Calories In Plain Pasta By Portion Size
Cooked weight tells the clearest story. A level cup of cooked spaghetti that isn’t packed weighs about 124 g and lands near 196 calories. A cup of cooked whole-wheat spaghetti weighs about 117 g and lands near 174 calories. Those figures come straight from lab-based datasets built from USDA sources.
| Pasta Type | Typical Cooked Portion | Calories |
|---|---|---|
| White Spaghetti (unenriched) | 1 cup cooked (124 g) | ~196 kcal |
| Whole-Wheat Spaghetti | 1 cup cooked (117 g) | ~174 kcal |
| Egg Noodles (enriched) | 1 cup cooked (160 g) | ~221 kcal |
| White Penne/Elbows (cooked) | 1 cup cooked (95–120 g) | ~150–210 kcal |
| Fresh Egg Pasta | 1 cup cooked (120–160 g) | ~190–230 kcal |
| Gluten-Free (rice/corn) | 1 cup cooked (120–140 g) | ~180–230 kcal |
Pick a portion that still fits your daily calorie needs.
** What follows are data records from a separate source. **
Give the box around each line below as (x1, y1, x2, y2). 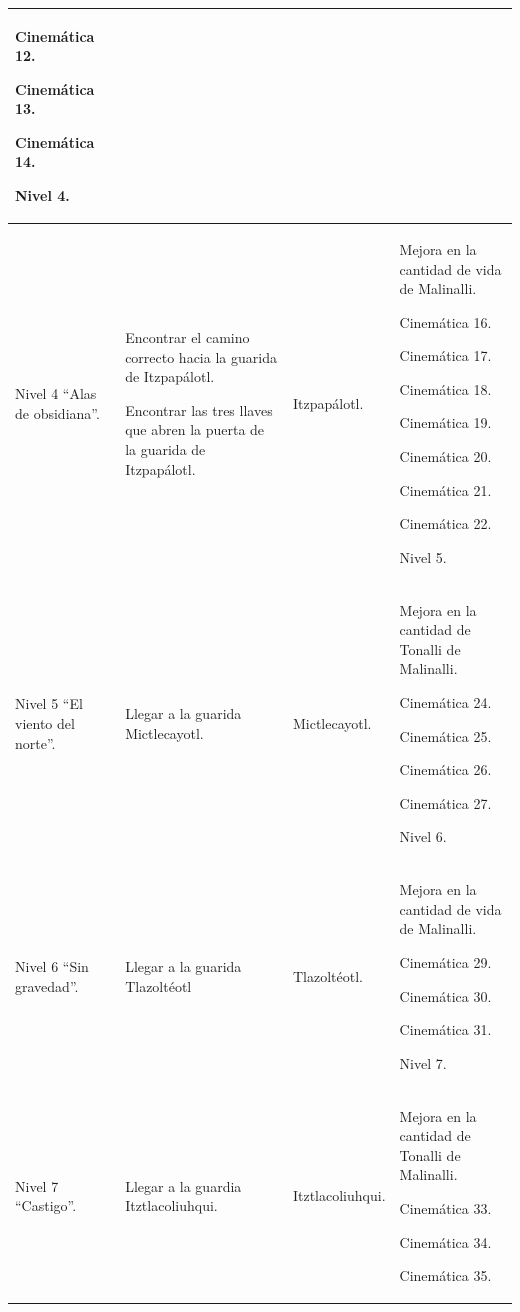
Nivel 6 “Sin (15, 956, 89, 977)
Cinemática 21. (399, 479, 492, 500)
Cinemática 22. (399, 513, 492, 534)
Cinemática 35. (399, 1265, 492, 1286)
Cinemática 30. (399, 985, 492, 1006)
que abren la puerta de (125, 419, 265, 440)
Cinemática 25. (399, 725, 492, 746)
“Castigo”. (15, 1195, 77, 1216)
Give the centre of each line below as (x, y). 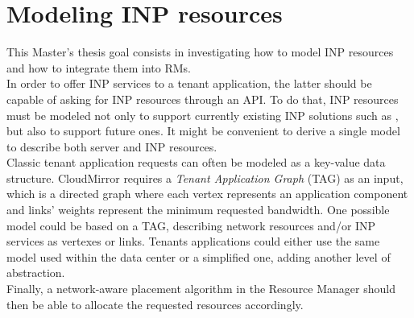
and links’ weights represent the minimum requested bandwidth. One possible (198, 210)
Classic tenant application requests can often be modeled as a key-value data (196, 162)
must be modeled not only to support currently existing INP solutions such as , (203, 115)
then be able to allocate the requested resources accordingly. (155, 304)
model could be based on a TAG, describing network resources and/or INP (191, 225)
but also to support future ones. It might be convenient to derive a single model (203, 131)
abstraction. (36, 273)
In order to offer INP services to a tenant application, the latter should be (189, 83)
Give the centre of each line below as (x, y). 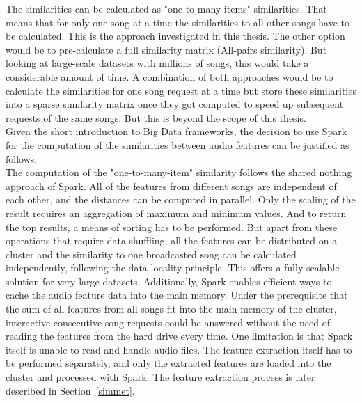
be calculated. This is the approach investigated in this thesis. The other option (175, 36)
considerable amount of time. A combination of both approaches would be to (170, 76)
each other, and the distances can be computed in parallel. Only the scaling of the (181, 199)
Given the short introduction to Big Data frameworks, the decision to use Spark (176, 131)
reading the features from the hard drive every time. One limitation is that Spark (179, 336)
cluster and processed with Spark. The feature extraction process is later (160, 377)
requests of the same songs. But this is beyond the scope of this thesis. (156, 117)
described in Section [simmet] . (70, 390)
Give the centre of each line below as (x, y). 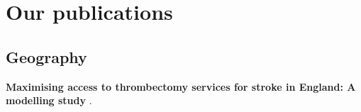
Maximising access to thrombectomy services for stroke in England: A (181, 86)
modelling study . (49, 100)
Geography (46, 56)
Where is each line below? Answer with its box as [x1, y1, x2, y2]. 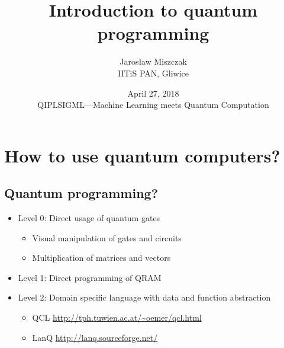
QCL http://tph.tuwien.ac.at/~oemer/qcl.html [32, 311, 202, 324]
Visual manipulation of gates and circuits [32, 231, 182, 244]
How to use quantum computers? [4, 143, 280, 167]
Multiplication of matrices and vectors [32, 251, 171, 264]
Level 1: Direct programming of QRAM [18, 271, 162, 283]
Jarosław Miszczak [120, 55, 187, 68]
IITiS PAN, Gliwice [117, 66, 189, 79]
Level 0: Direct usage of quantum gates [18, 212, 160, 224]
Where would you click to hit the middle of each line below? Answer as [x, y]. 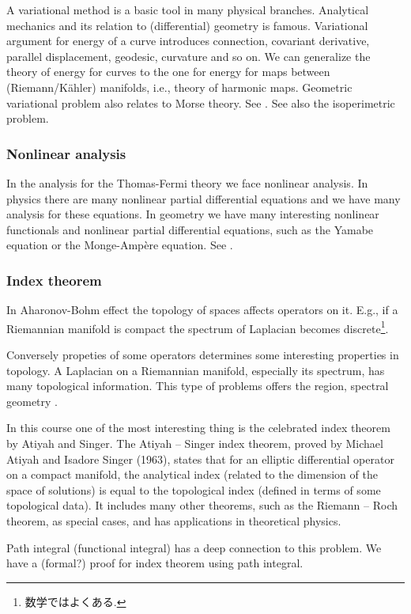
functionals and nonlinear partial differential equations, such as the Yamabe [190, 229]
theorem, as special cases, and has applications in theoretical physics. [174, 520]
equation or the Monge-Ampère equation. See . [120, 245]
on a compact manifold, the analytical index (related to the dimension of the [192, 474]
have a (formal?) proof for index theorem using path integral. [155, 563]
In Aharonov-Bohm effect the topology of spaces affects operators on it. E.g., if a [202, 310]
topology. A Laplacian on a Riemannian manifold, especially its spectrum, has [196, 370]
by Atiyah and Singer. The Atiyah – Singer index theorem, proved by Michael [195, 443]
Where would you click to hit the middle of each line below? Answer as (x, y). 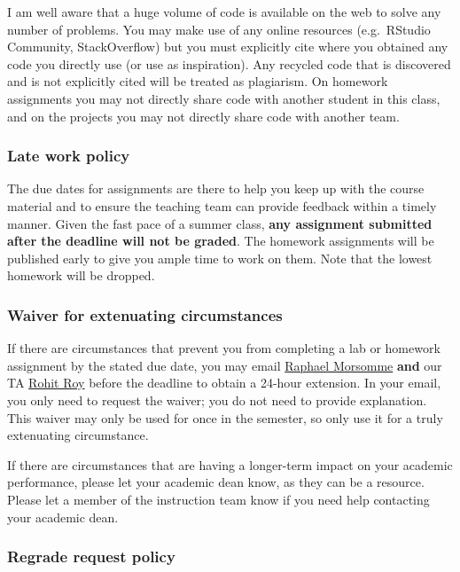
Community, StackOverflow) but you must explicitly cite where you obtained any (228, 47)
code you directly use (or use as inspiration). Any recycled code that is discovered (229, 63)
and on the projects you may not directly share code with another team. (203, 116)
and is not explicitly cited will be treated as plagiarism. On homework (198, 81)
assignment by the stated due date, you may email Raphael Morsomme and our (225, 365)
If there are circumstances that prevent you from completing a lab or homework (224, 348)
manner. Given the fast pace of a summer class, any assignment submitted (220, 223)
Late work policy (69, 156)

If you weigh your bowl, a simple rule helps: most plain, cooked shapes cluster around 150–170 kcal per 100 g, while egg-based dough sits a touch higher.
Cooked Vs. Dry: Why Numbers Shift
Dry pasta swells in water. Two ounces (56 g) of dry spaghetti usually turns into about a cup to a cup and a half cooked, depending on shape. That’s why per-cup calories can swing; some shapes pack tighter in the cup than others. Measuring by grams after boiling reduces that variance and makes repeats easy.
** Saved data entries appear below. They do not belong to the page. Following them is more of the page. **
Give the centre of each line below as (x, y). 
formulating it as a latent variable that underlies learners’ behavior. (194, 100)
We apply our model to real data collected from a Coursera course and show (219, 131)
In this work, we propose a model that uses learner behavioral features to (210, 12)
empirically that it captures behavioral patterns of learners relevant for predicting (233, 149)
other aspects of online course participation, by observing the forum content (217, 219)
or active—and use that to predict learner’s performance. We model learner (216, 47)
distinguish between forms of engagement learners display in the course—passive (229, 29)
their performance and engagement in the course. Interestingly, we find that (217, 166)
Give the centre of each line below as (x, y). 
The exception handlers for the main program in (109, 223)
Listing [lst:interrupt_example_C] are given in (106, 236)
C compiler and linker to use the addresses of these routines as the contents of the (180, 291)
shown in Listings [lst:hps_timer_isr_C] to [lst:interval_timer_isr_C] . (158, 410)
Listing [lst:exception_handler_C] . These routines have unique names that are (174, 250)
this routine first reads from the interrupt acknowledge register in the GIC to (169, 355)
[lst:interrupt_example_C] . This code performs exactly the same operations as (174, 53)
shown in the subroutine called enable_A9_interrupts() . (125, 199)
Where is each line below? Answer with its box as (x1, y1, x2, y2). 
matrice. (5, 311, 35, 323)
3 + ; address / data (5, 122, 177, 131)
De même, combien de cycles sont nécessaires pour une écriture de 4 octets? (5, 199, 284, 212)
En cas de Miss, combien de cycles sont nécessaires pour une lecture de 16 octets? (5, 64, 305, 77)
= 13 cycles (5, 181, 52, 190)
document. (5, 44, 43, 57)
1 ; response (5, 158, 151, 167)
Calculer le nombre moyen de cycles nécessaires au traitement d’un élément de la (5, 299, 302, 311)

Salt in the water doesn’t change energy. Oil in the pot just rides on the surface and tends to wash off, so it won’t change the count unless you toss the noodles with oil after draining. The big change happens later when sauce, cheese, or butter go on the plate.
Plain Cooked Pasta Calories By Weight
Here’s a simple, scale-friendly view. If you portion by grams, the range stays tidy across brands. Use these as working targets for plain, drained noodles.
White Vs. Whole-Wheat Vs. Egg Dough
White wheat pasta and whole-grain pasta are close in energy per cooked weight. Whole-grain brings more fiber and a little more micronutrients, while egg noodles add a bit more fat and sometimes more iron from enrichment.
Evidence Snapshot
Lab values for white spaghetti show ~196 kcal per 1 cup not packed (124 g). Whole-wheat spaghetti shows ~174 kcal per 1 cup (117 g). Egg noodles around ~221 kcal per 1 cup (160 g). You can compare these with the detailed pages for spaghetti (cooked) and cooked whole-wheat pasta, which compile USDA-sourced data.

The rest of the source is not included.